I started training as a docent in the summer of 2016.
How did you get started volunteering with HWI?
I happened to meet a couple of docents who were at an event with Kotori and Aymara, and I was psyched out of my mind when they told me I could learn to handle birds without a falconry license. My first training session with fellow docent Tana Hunter on handling Yaki was actually the same day that Galileo was rescued, and I ended up giving him a ride to the rehab center in Ogden. Needless to say, I was hooked. I started doing docent programs and then I jumped in feet first to whatever else I could get involved with, from nest boxes and surveys to bird care.
What is your “spark bird?”
I think the corvids will probably be my forever favorites. For a while, I lived on a horse property in the middle of the desert, and there were SO MANY crows that just hung around, scavenging horse grain and engaging in strange crow politics with each other. I was fascinated by everything they did, and they really had the place figured out. They’d sometimes sit in the tree outside my boss’ house and make eerily accurate meowing cat noises until she came outside to put out more cat food, thinking it was her backyard cats crying for supper!
What do you do outside of volunteering for HWI?

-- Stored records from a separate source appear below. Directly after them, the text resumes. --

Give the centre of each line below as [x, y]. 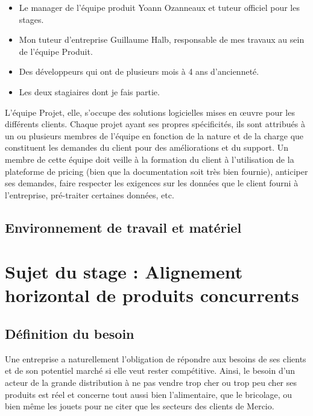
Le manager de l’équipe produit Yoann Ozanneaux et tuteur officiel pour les [159, 7]
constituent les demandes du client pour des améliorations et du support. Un [147, 147]
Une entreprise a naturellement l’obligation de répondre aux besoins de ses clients [156, 358]
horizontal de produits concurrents [152, 295]
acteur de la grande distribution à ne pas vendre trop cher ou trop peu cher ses [151, 383]
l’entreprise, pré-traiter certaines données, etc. [90, 194]
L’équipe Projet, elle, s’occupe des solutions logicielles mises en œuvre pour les [150, 112]
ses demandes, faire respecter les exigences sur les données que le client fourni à [152, 183]

I write short fiction (fantasy and fabulism, mostly). I’m often working on novels I never manage to finish, and I have a book called “The Writer’s Guide to Horses.” Like many people with ADHD, my hobby is basically collecting hobbies, so I’ve always got some kind of new art medium or project going. Right now I’m really into sculpting, and I’m working on learning digital 3D modeling. I also do a lot of 3D printing, both as part of my day job and for fun at home. Right now, I’m 3D printing each individual bone from a Great Horned Owl and working on articulating the whole thing.
What is your favorite moment from volunteering?

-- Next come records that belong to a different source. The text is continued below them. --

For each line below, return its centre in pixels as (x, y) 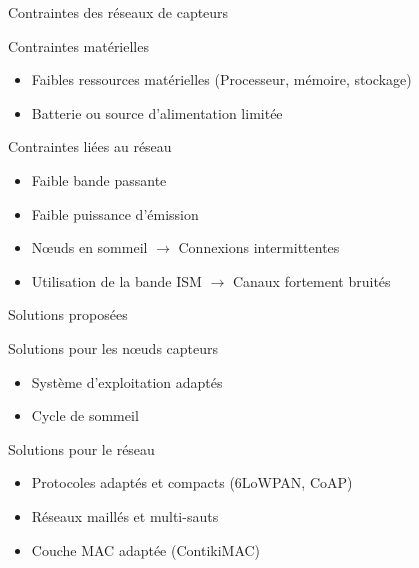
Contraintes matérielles (78, 45)
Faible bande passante (99, 179)
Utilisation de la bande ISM (116, 280)
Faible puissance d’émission (115, 213)
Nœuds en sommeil (89, 247)
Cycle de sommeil (85, 415)
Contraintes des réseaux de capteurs (118, 12)
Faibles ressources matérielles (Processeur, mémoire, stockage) (221, 79)

I don’t think it’s possible to pick just one! I think my favorite thing in general though has been doing fieldwork for the American Kestrel Studies and the winter surveys HWI used to conduct. Not only does it help me get outside, but it has really helped me notice so many more animals and interesting things when I’m out and about. Once you’ve trained your eye a little to spot perching raptors, you suddenly realize they’re all over the place, and then you start noticing all the other wildlife around you that you’ve been missing.

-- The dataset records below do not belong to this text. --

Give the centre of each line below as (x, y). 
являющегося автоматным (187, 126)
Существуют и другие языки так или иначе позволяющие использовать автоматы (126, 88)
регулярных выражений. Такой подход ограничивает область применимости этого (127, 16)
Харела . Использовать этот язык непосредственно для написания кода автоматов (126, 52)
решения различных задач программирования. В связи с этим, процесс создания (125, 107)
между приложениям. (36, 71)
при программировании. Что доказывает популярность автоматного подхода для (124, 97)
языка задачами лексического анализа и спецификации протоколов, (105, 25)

Why should people care about conserving raptors?
I feel like it’s really hard and exhausting right now to care about anything, and there’s SO MUCH that we need to care about. The world’s sort of on fire, sometimes literally, and it feels like no one’s doing anything. The problems all feel too big and impossible, but we still have to tackle them, so I figure you have to pick the individual parts of the problem that you feel passionate about and have the energy for, and then you can try to spread that passion to other people. So many of the things we do that have a devastating impact on vulnerable species are things a lot of us never thought twice about, like using lead sinkers or rat poison or cutting down a deadwood tree that a bird might be nesting in. Sometimes all it takes to change people’s minds and behavior is a little information and perspective. These birds have a real magnetism to them, they draw people in, and they’re such an amazing way to spark the kind of curiosity that can turn into a passion for wild things.